NVIDIA coloca à venda o seu pequeno supercomputador para IA

A nova proposta da NVIDIA concentra, num formato de secretária, um equipamento para desenvolvimento e validação de IA que combina computação de até um petaflop, 128 GB de memória unificada e a pilha de software da empresa.
17 de Outubro, 2025

Concebido para executar cargas de trabalho de IA nas mãos de programadores especializados nesta área, o DGX Spark é um potente computador de secretária num tamanho muito compacto, com hardware muito orientado para lidar com modelos de linguagem grande de forma eficiente e, daí, também o seu elevado preço, que ascende a 3.999 dólares.

A empresa apresenta este modelo como uma nova categoria de computador para lidar com cargas de trabalho de IA que excedem a capacidade dos PCs e estações de trabalho convencionais, ao mesmo tempo que procura aproximar estes projetos de ambientes locais sem a necessidade de recorrer sempre ao centro de dados ou à cloud.

No entanto, existem equipamentos informáticos que possuem hardware orientado para a execução de aplicações de IA, embora geralmente na periferia da rede (edge), para aplicações industriais e com menor potência, como os das empresas especializadas Cincoze ou Syslogic.

Em termos de arquitetura, o DGX Spark baseia-se no superchip Grace Blackwell GB10, que reúne CPU, GPU, rede e bibliotecas CUDA dentro da mesma plataforma. A NVIDIA declara um desempenho de até um petaflop em IA e 128 GB de memória unificada com coerência CPU-GPU, o que permite que ambos os processadores partilhem o mesmo espaço de memória, evitando ter de fazer cópias de dados entre eles.

Esta abordagem, reforçada pelo NVLink-C2C (que a empresa coloca em cinco vezes a largura de banda do barramento PCIe de quinta geração) e pelo ConnectX-7 a 200 Gb/s, foi concebida para acelerar fluxos de trabalho que combinam treino leve, ajuste fino e inferência.

Imagem: Comparação entre o modelo atual e um de quase uma década atrás da mesma empresa 

De acordo com a NVIDIA, esta configuração permite executar, localmente, inferência com modelos de até 200 mil milhões de parâmetros e ajustar modelos de até 70 mil milhões.

A proposta não se limita ao hardware, uma vez que o DGX Spark vem com a pilha de software da NVIDIA pré-instalada para começar a trabalhar desde o primeiro momento.

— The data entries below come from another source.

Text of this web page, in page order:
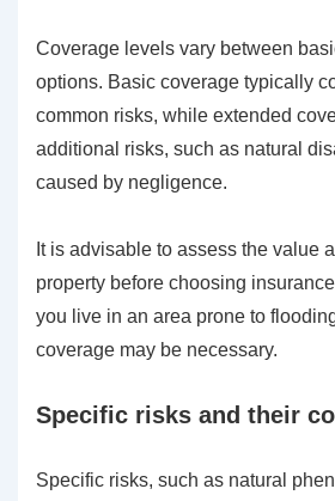
Coverage levels vary between
options. Basic coverage typically
common risks, while extended
additional risks, such as natural
caused by negligence.
It is advisable to assess the value
property before choosing
you live in an area prone to
coverage may be necessary.
Specific risks and their
Specific risks, such as natural
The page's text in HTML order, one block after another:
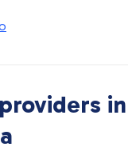
in
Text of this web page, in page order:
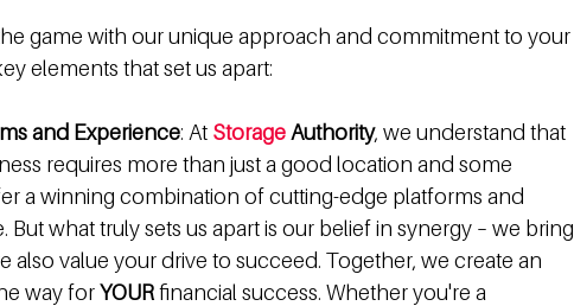
game with our unique approach and commitment to your
elements that set us apart:
and Experience: At Storage Authority, we understand that
requires more than just a good location and some
a winning combination of cutting-edge platforms and
what truly sets us apart is our belief in synergy – we bring
also value your drive to succeed. Together, we create an
way for YOUR financial success. Whether you're a
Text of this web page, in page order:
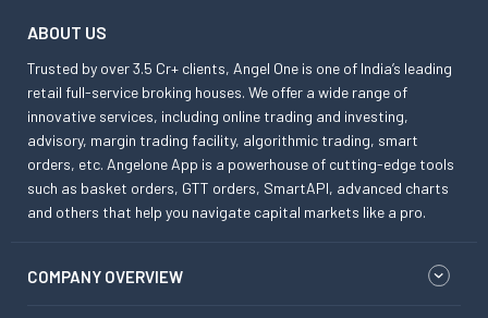
ABOUT US
Trusted by over 3.5 Cr+ clients, Angel One is one of India’s leading
retail full-service broking houses. We offer a wide range of
innovative services, including online trading and investing,
advisory, margin trading facility, algorithmic trading, smart
orders, etc. Angelone App is a powerhouse of cutting-edge tools
such as basket orders, GTT orders, SmartAPI, advanced charts
and others that help you navigate capital markets like a pro.
COMPANY OVERVIEW
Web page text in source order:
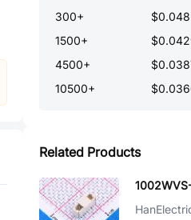
300+
1500+
4500+
10500+
Related Products
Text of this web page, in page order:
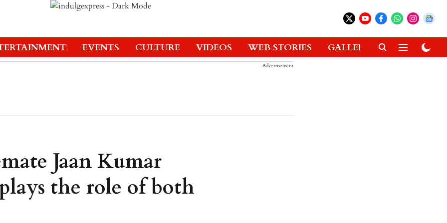
EVENTS CULTURE VIDEOS WEB STORIES GALLERIES GADGETS
Advertisement
Jaan Kumar
the role of both
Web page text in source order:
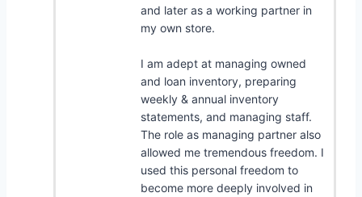
and later as a working partner in
my own store.
I am adept at managing owned
and loan inventory, preparing
weekly & annual inventory
statements, and managing staff.
The role as managing partner also
allowed me tremendous freedom. I
used this personal freedom to
become more deeply involved in
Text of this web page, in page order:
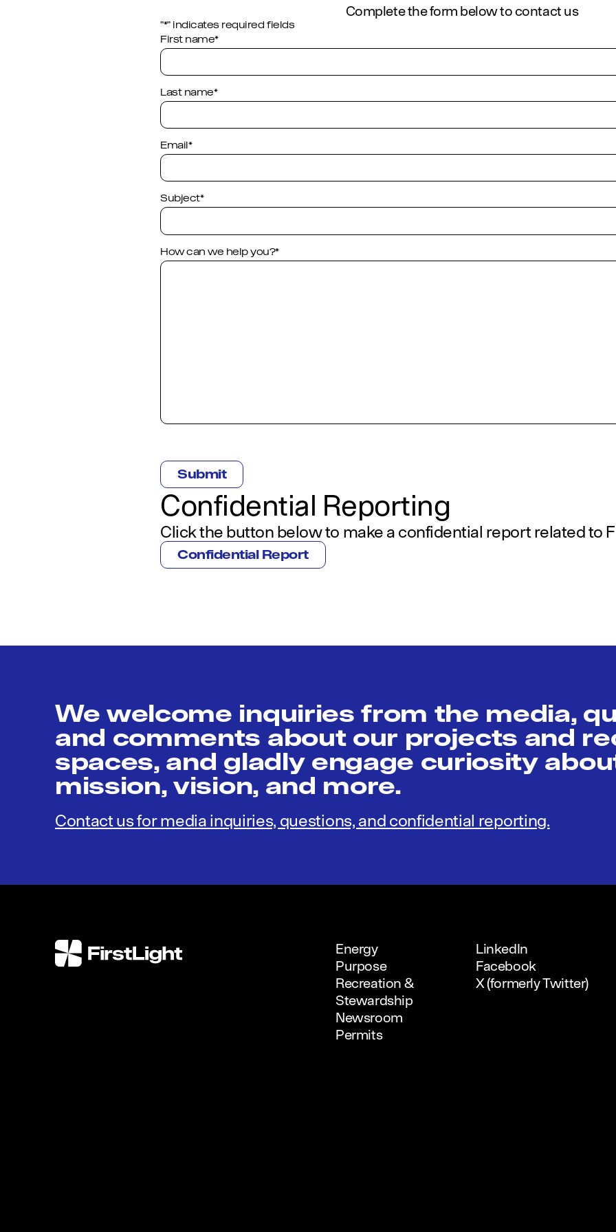
Complete the form below to contact us
"*" indicates required fields
Company
This field is for validation purposes and should be left unchanged.
First name*
Last name*
Email*
Subject*
How can we help you?*
Confidential Reporting
Click the button below to make a confidential report related to
Confidential Report
We welcome inquiries from the media,
and comments about our projects and
spaces, and gladly engage curiosity
mission, vision, and more.
Contact us for media inquiries, questions, and confidential reporting.
FirstLight
Energy
Purpose
Recreation &
Stewardship
Newsroom
Permits
LinkedIn
Facebook
X (formerly Twitter)
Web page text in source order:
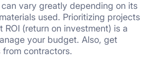
vary greatly depending on its
used. Prioritizing projects
ROI (return on investment) is a
your budget. Also, get
contractors.
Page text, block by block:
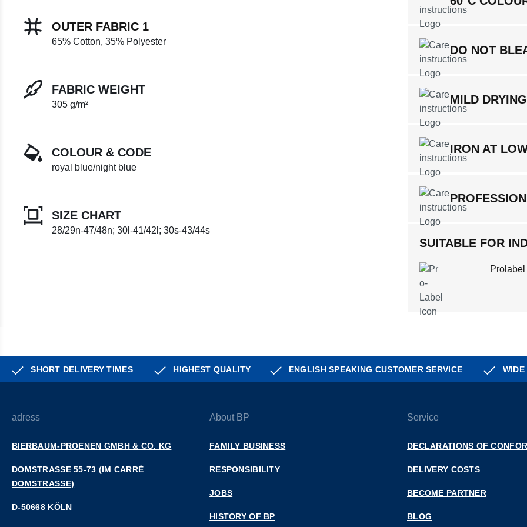
OUTER FABRIC 1
65% Cotton, 35% Polyester
FABRIC WEIGHT
305 g/m²
COLOUR & CODE
royal blue/night blue
SIZE CHART
28/29n-47/48n; 30l-41/42l; 30s-43/44s
DO NOT
MILD
IRON AT
SUITABLE FOR
SHORT DELIVERY TIMES HIGHEST QUALITY ENGLISH SPEAKING CUSTOMER SERVICE WIDE
adress
BIERBAUM-PROENEN GMBH & CO. KG
DOMSTRASSE 55-73 (IM CARRÉ D
OMSTRASSE)
D-50668 KÖLN
About BP
FAMILY BUSINESS
RESPONSIBILITY
JOBS
HISTORY OF BP
Service
DECLARATIONS OF
DELIVERY COSTS
BECOME PARTNER
BLOG
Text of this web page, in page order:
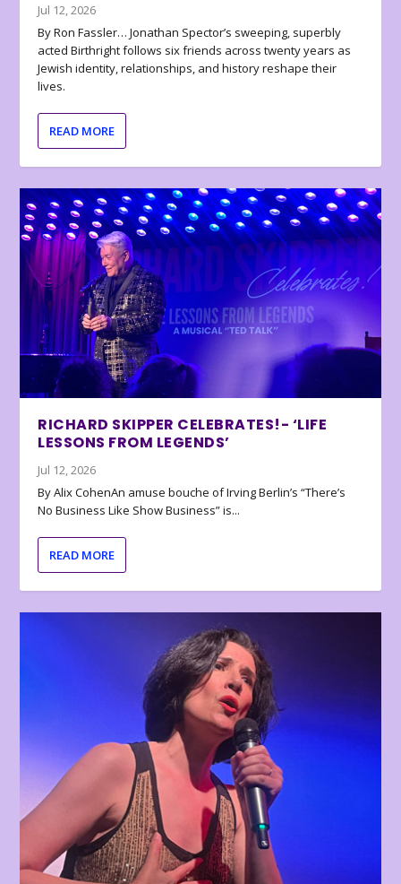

Entre os recursos citados pela empresa estão modelos, bibliotecas e microsserviços NVIDIA NIM, com exemplos de uso que incluem a personalização de modelos FLUX.1 da Black Forest Labs para melhorar a geração de imagens, a criação de agentes de pesquisa e resumo visual com o modelo de linguagem de visão Cosmos Reason, ou a implantação de um chatbot baseado em Qwen3 otimizado para este sistema.

O objetivo é facilitar às equipas de TI e aos programadores um ambiente de testes no qual validar pipelines de IA antes de escalar para produção e para uma infraestrutura maior.

O canal de distribuição mundial deste computador já está ativo desde a última quarta-feira, 15 de outubro, e pode ser adquirido através do NVIDIA.com, além de que outras marcas como Lenovo, Dell, MSI ou Acer também estão a lançar no mercado, por estas alturas, equipamentos equivalentes que têm a mesma finalidade e o mesmo público-alvo.

Nos Estados Unidos, além disso, este equipamento também poderá ser adquirido nas lojas físicas da cadeia Micro Center.

No seu lançamento comercial, a NVIDIA destaca que organizações como Anaconda, Cadence, ComfyUI, Docker, Google, Hugging Face, JetBrains, LM Studio, Meta, Microsoft, Ollama ou Roboflow estão a testar e a validar as suas ferramentas para este ambiente, e cita o NYU Global AI Frontier Lab como um dos centros de investigação que pré-visualizou o equipamento para impulsionar os seus desenvolvimentos. A empresa destaca que estes primeiros destinatários trabalham na otimização de modelos e software na plataforma para acelerar a sua adoção na comunidade de programadores.

Para as organizações, o interesse no DGX Spark reside em dispor de um ambiente local para prototipar, ajustar e validar cargas de IA com dados sensíveis ou com requisitos de latência rigorosos, mantendo a compatibilidade com o ecossistema de bibliotecas e serviços da NVIDIA. A memória unificada e a conectividade de alta velocidade visam reduzir os gargalos típicos em fluxos de pré-processamento, treinamento incremental e inferência intensiva, enquanto a pré-instalação da pilha de IA busca encurtar os prazos de implementação em laboratórios ou escritórios técnicos. A sua disponibilidade através de fabricantes do mercado profissional e do canal facilita a integração em políticas de aquisição empresarial e contratos-quadro existentes.